Case Name: Cheryl Grassi, Respondent, v. Carolina Barbeque, Inc., Doing Business as Brother Jimmy's, Appellant
Court: New York Supreme Court, Appellate Division
Jurisdiction: New York
Decision Date: 1998-10-06
Citations: 254 A.D.2d 38
Docket Number: 
Parties: Cheryl Grassi, Respondent, v Carolina Barbeque, Inc., Doing Business as Brother Jimmy’s, Appellant.
Judges: 
Reporter: Appellate Division Reports
Volume: 254
Pages: 38–38

Head Matter:
Cheryl Grassi, Respondent, v Carolina Barbeque, Inc., Doing Business as Brother Jimmy’s, Appellant.
[678 NYS2d 321]

Opinion:
Judgment, Supreme Court, New York County (Louise Gruner Gans, J.), entered December 10, 1997, which, upon a jury verdict reduced pursuant to plaintiffs stipulation, awarded plaintiff damages structured pursuant to CPLR 5041 (e), unanimously affirmed, with costs. Appeal from order, same court and Justice, entered July 14, 1997, which denied defendant's motion to set aside the verdict except to the extent of ordering a new trial unless plaintiff stipulated to a reduction of the award for future lost earnings from $412,500 to $160,600 and a reduction of the award for future pain and suffering from $700,000 to $510,000, unanimously dismissed, without costs, as subsumed in the appeal from the ensuing judgment.

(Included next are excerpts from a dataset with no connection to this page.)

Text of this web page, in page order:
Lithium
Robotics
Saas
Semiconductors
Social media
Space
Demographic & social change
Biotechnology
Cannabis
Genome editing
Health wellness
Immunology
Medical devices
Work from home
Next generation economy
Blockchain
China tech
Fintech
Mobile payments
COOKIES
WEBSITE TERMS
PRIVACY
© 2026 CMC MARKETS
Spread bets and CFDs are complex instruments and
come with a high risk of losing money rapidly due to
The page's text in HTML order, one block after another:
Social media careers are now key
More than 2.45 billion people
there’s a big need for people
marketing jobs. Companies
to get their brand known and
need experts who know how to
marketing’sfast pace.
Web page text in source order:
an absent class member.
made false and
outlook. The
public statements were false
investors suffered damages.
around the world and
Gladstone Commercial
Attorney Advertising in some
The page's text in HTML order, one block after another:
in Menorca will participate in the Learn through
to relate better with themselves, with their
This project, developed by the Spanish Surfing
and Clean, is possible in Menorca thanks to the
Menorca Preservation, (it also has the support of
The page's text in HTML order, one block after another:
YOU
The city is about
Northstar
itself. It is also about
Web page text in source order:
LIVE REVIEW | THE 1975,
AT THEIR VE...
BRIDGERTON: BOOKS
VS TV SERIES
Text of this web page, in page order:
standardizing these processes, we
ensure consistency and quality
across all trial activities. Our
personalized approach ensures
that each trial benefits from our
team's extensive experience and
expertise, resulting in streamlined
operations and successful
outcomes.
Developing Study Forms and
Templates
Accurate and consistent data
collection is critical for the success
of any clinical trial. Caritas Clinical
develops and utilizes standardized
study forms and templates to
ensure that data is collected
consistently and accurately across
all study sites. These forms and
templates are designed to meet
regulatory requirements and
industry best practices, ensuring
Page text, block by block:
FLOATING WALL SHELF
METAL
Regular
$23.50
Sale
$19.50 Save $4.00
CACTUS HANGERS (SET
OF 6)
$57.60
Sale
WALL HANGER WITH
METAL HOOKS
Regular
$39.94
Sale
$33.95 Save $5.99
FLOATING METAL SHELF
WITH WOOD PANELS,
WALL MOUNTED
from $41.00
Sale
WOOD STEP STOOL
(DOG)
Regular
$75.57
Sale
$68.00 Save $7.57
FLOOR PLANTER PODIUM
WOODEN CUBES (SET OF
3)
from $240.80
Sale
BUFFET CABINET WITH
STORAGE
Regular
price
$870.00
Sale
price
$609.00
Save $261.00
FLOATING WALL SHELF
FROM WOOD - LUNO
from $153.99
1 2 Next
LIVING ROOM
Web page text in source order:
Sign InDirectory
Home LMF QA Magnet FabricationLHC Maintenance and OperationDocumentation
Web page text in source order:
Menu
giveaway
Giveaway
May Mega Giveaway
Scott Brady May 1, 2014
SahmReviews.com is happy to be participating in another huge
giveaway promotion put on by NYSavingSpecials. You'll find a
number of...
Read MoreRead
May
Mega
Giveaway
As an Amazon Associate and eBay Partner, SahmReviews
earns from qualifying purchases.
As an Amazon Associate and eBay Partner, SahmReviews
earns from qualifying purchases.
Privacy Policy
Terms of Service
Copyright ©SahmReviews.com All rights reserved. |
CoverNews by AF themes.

Exclusion of evidence concededly not in compliance with the notice requirement of 22 NYCRR 202.17 was not an improvident exercise of the trial court's discretion (see, McClain v Lockport Mem. Hosp., 236 AD2d 864, 865, lv denied 89 NY2d 817), and exclusion of conceded hearsay was appropriate, despite CPLR 4532-a, since defendant admittedly did not afford plaintiff the required notice (see, Adams v Romero, 227 AD2d 292, 293). The trial court appropriately found the issue of security in defendant's bar to warrant the receipt of expert testimony (see, e.g., Ricard v Roseland Amusement & Dev. Corp., 215 AD2d 240, 241, appeal dismissed 86 NY2d 837, lv denied 87 NY2d 805), and appropriately declined to charge on implied assumption of the risk, since the evidence showed that plaintiff had not engaged in the conduct at issue fully cognizant of the risk it entailed (cf., Fernandez v City of New York, 247 AD2d 212). The awards for future lost income and future pain and suffering, as reduced on motion by the trial court, are appropriate. We have considered defendant-appellant's remaining arguments and those made by plaintiff in favor of additur, and find them to be without merit. Concur — Sullivan, J. P., Milonas, Nardelli and Tom, JJ.